Nearly nine years ago, I projected that in five years long term insurance would overtake general insurance. At the time, general insurance was sitting pretty at 1.5 times the size of long term insurance, but the latter had growth, consistently outpacing general insurance.
Fast forward and the Insurance Regulatory Authority’s (IRA) sectoral report for quarter three of 2025 now places the comparative factor at 1.1, indicating that parity is approaching fast. My five-year estimation, admittedly, was a bit ambitious, but the long term – general insurance ‘flippening’, in my opinion, will materialise by 2027.
My next big call is more near-term; I predict that general insurance will experience its worst underwriting results on record in 2025.
Granted, my ‘prediction’ is actually a retrodiction, but I say this because the industry’s full year (Q4) reports are usually disseminated around the second half of the following year, hence my Janus-esque forward-looking-hindsight.
The IRA’S Q3 report, however, supports my bombast, reporting a staggering Sh7.8 billion underwriting loss for general insurance, an almost outlandish 393 percent year-on-year increase in losses from the Sh1.6 billion recorded in Q3 of 2024.
Put into perspective, Q3 losses from 2022 to 2024 combined were Sh7.9 billion, Q3 2025 alone was only shy of that by Sh118 million. As disclosed in the report, general insurance premiums grew 9.2 percent while claims went up 14.7 percent, rising approximately 1.6 times faster than premiums. Roughly put, for every Sh100 of additional premiums, general insurers are shelling out Sh160 in additional claims.
Furthermore, despite the furor on automation and artificial intelligence, general insurance direct expenses grew 19.7percent, piling even more pressure on tepid top-line growth.
Reaching across the aisle to my actuarial colleagues and their penchant for outlier testing, I must stress that general insurance has recorded underwriting profits only once in the last 13 years, making its profitability, rather ironically, the outlier rather than the norm.
In comparison, the long term industry is living in a veritable oasis.

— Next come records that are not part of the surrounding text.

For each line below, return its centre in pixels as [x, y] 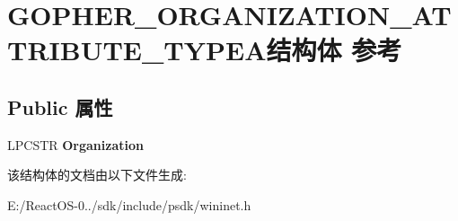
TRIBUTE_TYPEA [137, 50]
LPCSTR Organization [75, 144]
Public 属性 [60, 106]
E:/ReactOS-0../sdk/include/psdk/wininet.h [129, 204]
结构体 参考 [334, 50]
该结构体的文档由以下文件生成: [97, 175]
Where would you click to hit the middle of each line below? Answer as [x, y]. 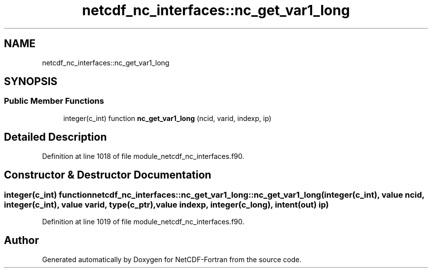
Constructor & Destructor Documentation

As of Q3 last year, long term insurers posted a 12.5 percent gross premium growth, buffeted by a whirlwind 61.3 percent growth in investment income, which stood at Sh103.4 billion; although this surge can be attributed to strengthened capital markets and favourable pension regulations.
Putting into context this truly astounding fete, long term insurance’s investments can comfortably cover their entire claims book (Sh97.7 billion) with room to spare.
For comparison, general insurance investment income (Sh15.9 billion) can only cover 19.1 percent of its underwriting loss. Granted, similar to general insurance, long term recorded a 21 percent increase in direct expenses and a 24 percent increase in claims and policyholder benefits, but with long term also enjoying its strongest retention rate of the past six years (94.5 percent compared to general insurance’s 69.8 percent), the contrast in fortunes of our two protagonists is indisputable.
The 2025 Insurance Sub-Sector Report by FinAccess and IRA affirms this line of thought, indicating that despite the diverging insurance access and usage trend, the two facets share cost as an underlying factor.
According to the report, 76.2 percent of respondents cited cost as their most significant barrier to access while 61.4 percent indicated their biggest impediment to usage is affordability.
Fate loves irony, so amidst an industry grappling with rising costs, the cost of the industry’s service de facto, is the industry’s largest growth inhibitor.
I am in no way trying to chastise our insurance industry. What I am lamenting is the casual disregard for basic self-scrutiny at the expense of lofty futurisms.
To sum up this antithesis, IRA’s Q3 2025 report showed that new products developed grew threefold, from 15 the previous year to 45, more than the last five Q3s combined.
However, reported fraud cases also shot up from 15 to 57 year-on-year, the highest recorded for such a period in over five years.
As we await the industry’s final reports and as 2026 gathers momentum, perhaps it is time we revisit the paradox with which we began: access to insurance is declining even as usage rises. This is not anomalous and is a signal that the industry is wrestling with contradictions it has yet to reconcile.
On one hand, we innovate relentlessly, creating new products, digital platforms and AI-driven underwriting. On the other, the fundamentals remain stubbornly unresolved, among them rising claims, mounting fraud, structural inefficiencies and a widening affordability gap for the very public we seek to insure.